Charlotte Saunders ’05, Georgia Legal Services Program

Karen Tseng ’05, Hale and Dorr Legal Services Center (MA)

Lisa Young ’05, Legal Aid Society of San Diego


The Skadden Fellows are selected from a highly competitive pool of applicants to spend two years working with a sponsoring organization to provide legal services for under-served communities. The Skadden Fellowship Foundation, sponsored by the firm of Skadden, Arps, Slate, Meagher, and Flom, pays the Fellows’ salaries, benefits, and loans during the fellowship.

The 2006 Fellows were overjoyed to hear the news. “I can’t wait,” said Lisa Young ’05, who will be assisting clients going to housing and eviction court through the Legal Aid Society of San Diego. “I want to get started right now.” Equally overjoyed were the staff of OPIA, including director Alexa Shabecoff, who screamed in delight when she heard the news from one Fellow, and Fellowships Director Judy Murciano, who called it “an amazing, miraculous year,” and despite all the work involved, insisted, “It’s a joy every step of the way.”

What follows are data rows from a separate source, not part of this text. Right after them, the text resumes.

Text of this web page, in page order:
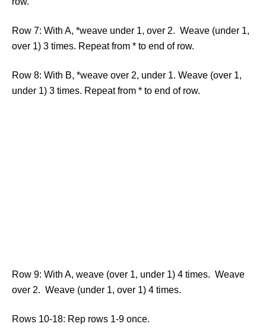
Row 7: With A, *weave under 1, over 2. Weave (under 1,
over 1) 3 times. Repeat from * to end of row.
Row 8: With B, *weave over 2, under 1. Weave (over 1,
under 1) 3 times. Repeat from * to end of row.
Row 9: With A, weave (over 1, under 1) 4 times. Weave
over 2. Weave (under 1, over 1) 4 times.
Rows 10-18: Rep rows 1-9 once.

All the winners had praise for the support of Murciano and the resources of Harvard. “Judy was unbelievable,” said Jose Rodriguez, 3L, who will work to enforce workplace rights with Florida Legal Services. “She was always available and genuinely interested in coming up with a good project.” Susan Butler Plum, director of the Skadden Fellowship Foundation, agreed. “One of the reasons Harvard does so well is because they have so many applicants, and because they have a giant office and are very sophisticated about putting together good projects. Judy is one of the most remarkable people I have ever met.”

Many of the 2006 Fellows are spending this year clerking before they begin their projects. “They have more tools they can bring to their clients,” said Plum. “It’s all about providing the best service to the clients.” The clerks echoed this sentiment. “I’m getting a lot of experience in civil rights and in litigation as a clerk,” said Nicole Birch ’05, who will work on Section 8 housing issues with the National Lawyers Committee for Civil Rights after finishing her clerkship in the Middle District of Alabama. “That’s something I’ll be able to bring to my work.”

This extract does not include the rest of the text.